How to correctly measure a cup of flour (video)

I’m a big baking fan. I like cooking overall, but I love baking.

Chocolate chip cookies are my fav (I use King Arthur’s recipe, it’s to die for – though I add half white-whole-wheat flour, and no one’s the wiser), though I also love gluten-free brownies (my friend David Lebovitz’s recipe), and pumpkin bread (Cook’s recipe, though I replace a good deal of the oil with unsweetened apple sauce, and it’s just as good – I also add chocolate chips to one loaf, and use 100% white-whole-wheat flour, no one can tell).

What I’ve known for a while, but never really practiced, is that the way people typically measure a cup of flour tends to add 20% extra flour to the recipe.

20%.

That’s a lot of extra flour.

If you’re like me, you tend to measure flour by just sticking the measuring cup into the flour, dragging it through, lifting it up, and then slicing it level with a knife.

WRONG.

how-to-measure-a-cup-of-flourYou’re supposed to fluff the flour first, then spoon it into the measuring cup, then level it flat.  The difference?  Doing it the correct way yields around 4.25 ounces. Doing it the wrong way yields around 5.1 ounces of flour.  That’s 20% too much.

And actually, what you’re REALLY supposed to do is simply weigh the flour until you get 4.25 ounces.  But if you can’t weigh it, at least fluff and fill.

Of course, as others have noted in the comments, you’re in a bit of a pickle if you don’t know how the person who wrote the recipe measure their flour.
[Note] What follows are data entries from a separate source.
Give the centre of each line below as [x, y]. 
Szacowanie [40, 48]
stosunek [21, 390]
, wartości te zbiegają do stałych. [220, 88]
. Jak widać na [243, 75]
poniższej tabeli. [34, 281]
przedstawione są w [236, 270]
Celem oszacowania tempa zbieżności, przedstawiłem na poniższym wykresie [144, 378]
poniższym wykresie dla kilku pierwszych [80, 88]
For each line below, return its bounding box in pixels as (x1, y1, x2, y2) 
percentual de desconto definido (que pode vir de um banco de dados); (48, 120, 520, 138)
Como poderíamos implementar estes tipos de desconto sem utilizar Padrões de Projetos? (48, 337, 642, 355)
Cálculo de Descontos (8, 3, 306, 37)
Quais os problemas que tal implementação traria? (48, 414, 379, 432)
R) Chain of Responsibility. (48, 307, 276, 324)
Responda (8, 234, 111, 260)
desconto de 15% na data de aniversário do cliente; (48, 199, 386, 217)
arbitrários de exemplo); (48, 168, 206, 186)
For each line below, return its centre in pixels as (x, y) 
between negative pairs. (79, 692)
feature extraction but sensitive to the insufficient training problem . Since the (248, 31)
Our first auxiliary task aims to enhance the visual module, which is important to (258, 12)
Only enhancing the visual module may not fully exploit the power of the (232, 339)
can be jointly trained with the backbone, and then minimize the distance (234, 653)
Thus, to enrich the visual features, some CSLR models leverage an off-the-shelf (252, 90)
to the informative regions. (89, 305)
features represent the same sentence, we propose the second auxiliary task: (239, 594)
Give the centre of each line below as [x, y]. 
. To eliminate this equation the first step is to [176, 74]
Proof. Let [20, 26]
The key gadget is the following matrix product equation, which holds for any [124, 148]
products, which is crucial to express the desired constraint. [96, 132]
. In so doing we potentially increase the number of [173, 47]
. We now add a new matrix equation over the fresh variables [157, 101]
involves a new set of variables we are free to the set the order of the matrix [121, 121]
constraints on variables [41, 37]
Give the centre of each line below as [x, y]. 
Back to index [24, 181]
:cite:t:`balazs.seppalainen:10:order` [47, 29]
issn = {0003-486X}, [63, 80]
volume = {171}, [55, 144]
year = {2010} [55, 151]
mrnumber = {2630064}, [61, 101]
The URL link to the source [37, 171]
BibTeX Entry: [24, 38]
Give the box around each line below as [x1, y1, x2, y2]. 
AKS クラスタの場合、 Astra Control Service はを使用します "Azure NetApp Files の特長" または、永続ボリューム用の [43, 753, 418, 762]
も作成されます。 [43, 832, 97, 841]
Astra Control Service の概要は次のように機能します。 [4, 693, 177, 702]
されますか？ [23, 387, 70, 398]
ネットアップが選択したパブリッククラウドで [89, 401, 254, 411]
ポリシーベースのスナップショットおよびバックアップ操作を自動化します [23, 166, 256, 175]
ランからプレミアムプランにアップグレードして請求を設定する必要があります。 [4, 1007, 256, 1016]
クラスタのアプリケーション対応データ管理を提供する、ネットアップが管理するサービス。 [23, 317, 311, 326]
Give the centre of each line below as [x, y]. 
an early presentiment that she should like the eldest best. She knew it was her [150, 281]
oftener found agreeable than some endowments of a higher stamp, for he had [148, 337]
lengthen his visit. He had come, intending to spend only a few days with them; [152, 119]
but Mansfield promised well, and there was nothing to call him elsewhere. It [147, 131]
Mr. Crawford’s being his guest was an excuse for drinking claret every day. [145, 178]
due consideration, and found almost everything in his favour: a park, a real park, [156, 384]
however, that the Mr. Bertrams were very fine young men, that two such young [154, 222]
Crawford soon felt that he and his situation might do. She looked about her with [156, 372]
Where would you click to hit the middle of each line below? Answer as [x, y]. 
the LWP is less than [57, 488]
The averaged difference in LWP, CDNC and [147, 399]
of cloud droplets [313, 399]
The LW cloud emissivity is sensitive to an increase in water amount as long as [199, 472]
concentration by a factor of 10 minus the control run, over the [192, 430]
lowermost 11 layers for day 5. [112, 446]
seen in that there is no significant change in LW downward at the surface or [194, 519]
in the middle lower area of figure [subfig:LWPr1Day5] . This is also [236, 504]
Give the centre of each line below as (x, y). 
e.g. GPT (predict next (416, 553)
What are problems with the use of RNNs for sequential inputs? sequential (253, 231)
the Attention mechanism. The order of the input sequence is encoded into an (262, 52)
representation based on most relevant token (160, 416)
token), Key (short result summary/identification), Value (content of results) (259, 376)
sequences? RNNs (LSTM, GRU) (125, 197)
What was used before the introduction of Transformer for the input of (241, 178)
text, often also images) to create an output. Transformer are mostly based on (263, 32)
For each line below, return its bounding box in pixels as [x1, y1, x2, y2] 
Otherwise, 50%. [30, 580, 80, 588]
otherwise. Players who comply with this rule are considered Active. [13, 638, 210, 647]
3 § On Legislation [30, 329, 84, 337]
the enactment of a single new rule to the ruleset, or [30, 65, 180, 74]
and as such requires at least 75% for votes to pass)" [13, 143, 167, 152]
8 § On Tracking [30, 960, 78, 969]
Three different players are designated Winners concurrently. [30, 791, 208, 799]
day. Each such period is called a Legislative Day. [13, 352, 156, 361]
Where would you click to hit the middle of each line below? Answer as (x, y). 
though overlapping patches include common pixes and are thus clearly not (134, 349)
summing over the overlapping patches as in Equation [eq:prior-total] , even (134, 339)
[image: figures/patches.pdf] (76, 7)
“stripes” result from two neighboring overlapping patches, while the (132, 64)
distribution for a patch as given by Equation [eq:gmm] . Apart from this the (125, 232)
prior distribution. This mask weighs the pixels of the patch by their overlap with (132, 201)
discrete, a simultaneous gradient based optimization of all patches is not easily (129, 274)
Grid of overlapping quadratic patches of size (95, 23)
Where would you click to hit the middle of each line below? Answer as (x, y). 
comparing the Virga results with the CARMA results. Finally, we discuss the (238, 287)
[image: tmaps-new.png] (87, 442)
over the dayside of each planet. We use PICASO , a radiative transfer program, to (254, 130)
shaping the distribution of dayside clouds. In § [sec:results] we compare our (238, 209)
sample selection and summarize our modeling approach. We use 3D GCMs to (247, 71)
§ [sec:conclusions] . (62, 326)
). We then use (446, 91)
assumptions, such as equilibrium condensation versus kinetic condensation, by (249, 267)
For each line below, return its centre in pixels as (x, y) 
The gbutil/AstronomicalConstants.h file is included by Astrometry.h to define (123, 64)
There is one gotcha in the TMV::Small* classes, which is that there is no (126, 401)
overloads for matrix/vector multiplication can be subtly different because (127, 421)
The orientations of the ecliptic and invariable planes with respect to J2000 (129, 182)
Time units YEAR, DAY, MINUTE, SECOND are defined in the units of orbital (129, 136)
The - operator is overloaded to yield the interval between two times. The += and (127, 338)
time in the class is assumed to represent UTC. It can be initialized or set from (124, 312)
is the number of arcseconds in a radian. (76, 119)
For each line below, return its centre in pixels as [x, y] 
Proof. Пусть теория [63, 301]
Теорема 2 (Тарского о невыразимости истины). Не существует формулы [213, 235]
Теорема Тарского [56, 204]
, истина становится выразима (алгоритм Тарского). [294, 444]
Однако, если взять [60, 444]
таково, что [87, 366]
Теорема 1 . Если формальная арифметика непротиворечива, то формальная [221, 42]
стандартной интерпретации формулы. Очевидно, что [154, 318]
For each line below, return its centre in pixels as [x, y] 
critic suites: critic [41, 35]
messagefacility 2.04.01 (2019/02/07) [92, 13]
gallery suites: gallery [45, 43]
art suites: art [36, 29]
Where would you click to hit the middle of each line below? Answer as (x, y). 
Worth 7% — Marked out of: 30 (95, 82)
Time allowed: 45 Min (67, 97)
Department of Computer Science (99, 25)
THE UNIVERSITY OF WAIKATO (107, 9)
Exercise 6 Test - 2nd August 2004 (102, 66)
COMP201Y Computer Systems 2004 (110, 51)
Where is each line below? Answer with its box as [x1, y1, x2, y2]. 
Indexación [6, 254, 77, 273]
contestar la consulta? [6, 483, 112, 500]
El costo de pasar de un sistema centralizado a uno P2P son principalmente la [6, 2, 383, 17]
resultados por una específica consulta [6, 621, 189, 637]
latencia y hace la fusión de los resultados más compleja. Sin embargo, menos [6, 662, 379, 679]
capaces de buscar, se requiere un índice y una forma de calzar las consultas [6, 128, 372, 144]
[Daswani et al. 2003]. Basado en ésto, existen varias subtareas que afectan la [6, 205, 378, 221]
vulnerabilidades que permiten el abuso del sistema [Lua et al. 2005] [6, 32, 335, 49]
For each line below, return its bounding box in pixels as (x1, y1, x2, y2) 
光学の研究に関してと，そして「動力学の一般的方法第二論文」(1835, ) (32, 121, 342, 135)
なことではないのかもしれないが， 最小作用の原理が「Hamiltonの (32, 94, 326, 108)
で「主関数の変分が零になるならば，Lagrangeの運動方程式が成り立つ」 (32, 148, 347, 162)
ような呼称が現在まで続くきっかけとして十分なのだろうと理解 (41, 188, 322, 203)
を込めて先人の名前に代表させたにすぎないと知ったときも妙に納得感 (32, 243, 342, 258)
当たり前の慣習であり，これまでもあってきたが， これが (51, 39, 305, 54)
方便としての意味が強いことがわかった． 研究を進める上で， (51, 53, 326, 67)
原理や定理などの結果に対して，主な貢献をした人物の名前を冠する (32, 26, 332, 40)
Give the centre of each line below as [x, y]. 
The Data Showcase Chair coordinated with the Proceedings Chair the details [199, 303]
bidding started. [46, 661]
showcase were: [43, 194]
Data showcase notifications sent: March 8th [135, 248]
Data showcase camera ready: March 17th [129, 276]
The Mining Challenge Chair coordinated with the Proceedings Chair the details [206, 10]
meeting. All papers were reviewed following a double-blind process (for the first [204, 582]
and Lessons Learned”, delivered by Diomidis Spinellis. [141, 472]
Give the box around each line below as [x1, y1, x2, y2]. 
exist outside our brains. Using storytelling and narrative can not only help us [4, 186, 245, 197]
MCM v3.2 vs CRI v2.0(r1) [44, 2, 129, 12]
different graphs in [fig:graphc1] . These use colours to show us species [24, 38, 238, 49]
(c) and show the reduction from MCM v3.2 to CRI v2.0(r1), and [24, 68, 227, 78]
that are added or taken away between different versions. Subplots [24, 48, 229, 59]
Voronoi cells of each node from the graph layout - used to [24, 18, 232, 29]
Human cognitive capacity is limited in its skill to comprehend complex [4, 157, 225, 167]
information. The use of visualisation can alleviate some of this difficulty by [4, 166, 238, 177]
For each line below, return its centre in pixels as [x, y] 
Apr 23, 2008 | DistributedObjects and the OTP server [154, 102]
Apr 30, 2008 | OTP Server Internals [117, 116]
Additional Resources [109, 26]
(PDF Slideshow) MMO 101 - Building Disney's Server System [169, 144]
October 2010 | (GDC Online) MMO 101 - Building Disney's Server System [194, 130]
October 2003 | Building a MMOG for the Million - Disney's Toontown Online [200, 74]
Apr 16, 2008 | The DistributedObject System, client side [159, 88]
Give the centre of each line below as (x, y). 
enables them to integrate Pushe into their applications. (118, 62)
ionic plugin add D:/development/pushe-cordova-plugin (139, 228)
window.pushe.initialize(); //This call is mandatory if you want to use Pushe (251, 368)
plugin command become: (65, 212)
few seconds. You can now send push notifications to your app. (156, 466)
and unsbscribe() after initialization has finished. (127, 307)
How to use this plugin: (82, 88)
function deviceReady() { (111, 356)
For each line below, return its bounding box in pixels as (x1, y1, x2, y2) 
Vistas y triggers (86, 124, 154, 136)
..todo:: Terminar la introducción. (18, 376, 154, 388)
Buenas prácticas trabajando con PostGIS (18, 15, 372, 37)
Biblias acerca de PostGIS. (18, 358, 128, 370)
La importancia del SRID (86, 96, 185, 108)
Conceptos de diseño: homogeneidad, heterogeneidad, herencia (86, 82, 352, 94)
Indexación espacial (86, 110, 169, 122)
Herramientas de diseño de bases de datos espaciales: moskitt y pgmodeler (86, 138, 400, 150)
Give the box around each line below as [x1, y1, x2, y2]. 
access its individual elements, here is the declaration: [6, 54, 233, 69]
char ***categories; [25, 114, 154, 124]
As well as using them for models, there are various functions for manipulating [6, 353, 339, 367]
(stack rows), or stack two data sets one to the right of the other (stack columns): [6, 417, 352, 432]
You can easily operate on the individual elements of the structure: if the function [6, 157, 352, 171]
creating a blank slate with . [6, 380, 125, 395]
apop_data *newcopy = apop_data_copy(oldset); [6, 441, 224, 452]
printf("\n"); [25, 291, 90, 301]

Here’s a video showing you how to do it, and proving the weight differential:


Follow me on Twitter: @aravosis | @americablog | @americabloggay | Facebook | Instagram | Google+ | LinkedIn. John Aravosis is the Executive Editor of AMERICAblog, which he founded in 2004. He has a joint law degree (JD) and masters in Foreign Service from Georgetown; and has worked in the US Senate, World Bank, Children's Defense Fund, the United Nations Development Programme, and as a stringer for the Economist. He is a frequent TV pundit, having appeared on the O'Reilly Factor, Hardball, World News Tonight, Nightline, AM Joy & Reliable Sources, among others. John lives in Washington, DC. .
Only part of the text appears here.